This time there was no such conflict of interest – executive members hailing from the same club as some of the managerial candidates excused themselves from the process – or lack of transparency or even candidates. After twice finishing second in a one-man race, McStay this time emerged victorious in a strong field of four, its declaration made at another county board meeting in Castlebar, this time in MacHale Park, a mile or so across from the unwelcome inn where he was so embarrassed 27 years ago.

No one’s standing has been diminished in the process. If anything everyone’s has been enhanced – each candidate successful or not, the county board itself and the county’s too; clearly, gauging by the quality of applications and the thoroughness of processing them there’s a sense still in the county that there’s an All Ireland yet in these players, a mood that wasn’t as pervasive leaving Croke Park after the Kerry game. Although it has taken a full eight weeks since James Horan stepped down to appoint his successor, it has never been the circus that some have lazily dismissed it as. This time the county and McStay got a process that was all above board, all by the book.

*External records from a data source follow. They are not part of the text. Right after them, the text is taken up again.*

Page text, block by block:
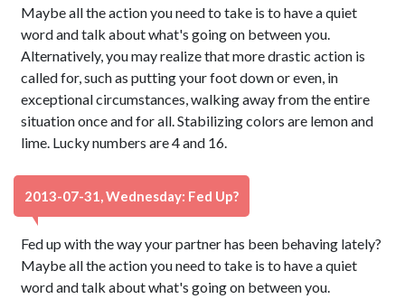
Maybe all the action you need to take is to have a quiet
word and talk about what's going on between you.
Alternatively, you may realize that more drastic action is
called for, such as putting your foot down or even, in
exceptional circumstances, walking away from the entire
situation once and for all. Stabilizing colors are lemon and
lime. Lucky numbers are 4 and 16.
2013-07-31, Wednesday: Fed Up?
Fed up with the way your partner has been behaving lately?
Maybe all the action you need to take is to have a quiet
word and talk about what's going on between you.

When it broke early yesterday that Pat Flanagan was the new manager of Roscommon, it would have signalled to the trainspotters that the Mayo gig was McStay’s; Stephen Rochford, who had been Roscommon’s first preference for some time, would now be otherwise engaged as one of the Ballina man’s army of experienced coaches. But even then you had to read between the lines. The news itself didn’t leak.

In McStay Mayo have opted for experience over excitement; although the latter quality was initially attached to his own ticket with it featuring not one but two proven double acts in Rochford and Buckley as well as McStay and McHale, it was trumped on that measure by Raymond Dempsey’s literally all-star cast. Mike Solan’s ticket also had a tangible vibrancy and freshness to it but McStay crucially did score some marks on that count too with the inclusion of Damien Mulligan, coach to last year’s county finalists Belmullet, as part of his setup. As proven and respected as Rochford and Buckley are with a lot of these players, a purely retro old-boys reunion act wouldn’t cut it with them or the players Horan blooded.

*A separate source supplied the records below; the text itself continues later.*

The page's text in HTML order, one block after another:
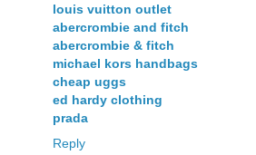
louis vuitton outlet
abercrombie and fitch
abercrombie & fitch
michael kors handbags
cheap uggs
ed hardy clothing
prada
Reply

Just who will coach what will be one of the fascinations and challenges of this operation but one McStay was undoubtedly quizzed upon and would have had (to have) a strong, detailed answer for, not least after the manner in which he and Fergie O’Donnell parted ways in Roscommon.

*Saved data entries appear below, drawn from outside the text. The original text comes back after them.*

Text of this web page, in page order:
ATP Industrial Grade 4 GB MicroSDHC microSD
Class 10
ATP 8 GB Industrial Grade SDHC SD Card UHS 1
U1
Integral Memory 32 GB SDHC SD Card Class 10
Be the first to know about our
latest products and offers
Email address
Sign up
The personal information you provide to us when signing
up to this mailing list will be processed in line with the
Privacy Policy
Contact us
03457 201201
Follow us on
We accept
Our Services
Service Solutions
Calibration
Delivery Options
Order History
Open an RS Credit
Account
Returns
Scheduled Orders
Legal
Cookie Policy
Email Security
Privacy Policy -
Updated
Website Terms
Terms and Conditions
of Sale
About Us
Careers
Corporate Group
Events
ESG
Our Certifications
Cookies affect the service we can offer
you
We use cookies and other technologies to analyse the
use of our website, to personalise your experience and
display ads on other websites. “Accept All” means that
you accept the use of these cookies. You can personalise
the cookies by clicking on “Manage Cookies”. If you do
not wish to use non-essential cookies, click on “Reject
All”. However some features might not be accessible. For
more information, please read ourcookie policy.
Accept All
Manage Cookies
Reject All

In the Pressure Game he spoke highly of Rochford’s tactical acumen in their head-to-head in the 2017 All Ireland quarter-final series of games; moving Lee Keegan to midfield onto Enda Smith completely stumped him. Privately many Mayo players of the last decade would have felt the ultimate dream team would have been a combination of Horan’s charisma, organisation and belief married with Rochford’s tactical adaptability and coaching chops; Horan was more a manager as good as he was a coach; Rochford more of a coach although he was twice an All-Ireland finalist manager. McStay, with his own powers of articulation and military-like organisation to go with all proven coaches he’s assembled around him, can now provide the best of both worlds. Horan for all his brilliance tended to find himself on the line surrounded by a lack of experience in contrast to his rivals, especially during his second coming. The managerial team who ended his tenure, for instance, consisted of three men who were all mangers in D2 in 2021 – Paddy Tally, Micheál Quirke, Jack O’Connor himself, aided by a seasoned selector in Diarmuid Murphy. McStay now has an army of selectors who have basically only known life in D1 the past decade between their experiences with Roscommon, Donegal, Kerry and Monaghan, or in some cases, Mayo itself.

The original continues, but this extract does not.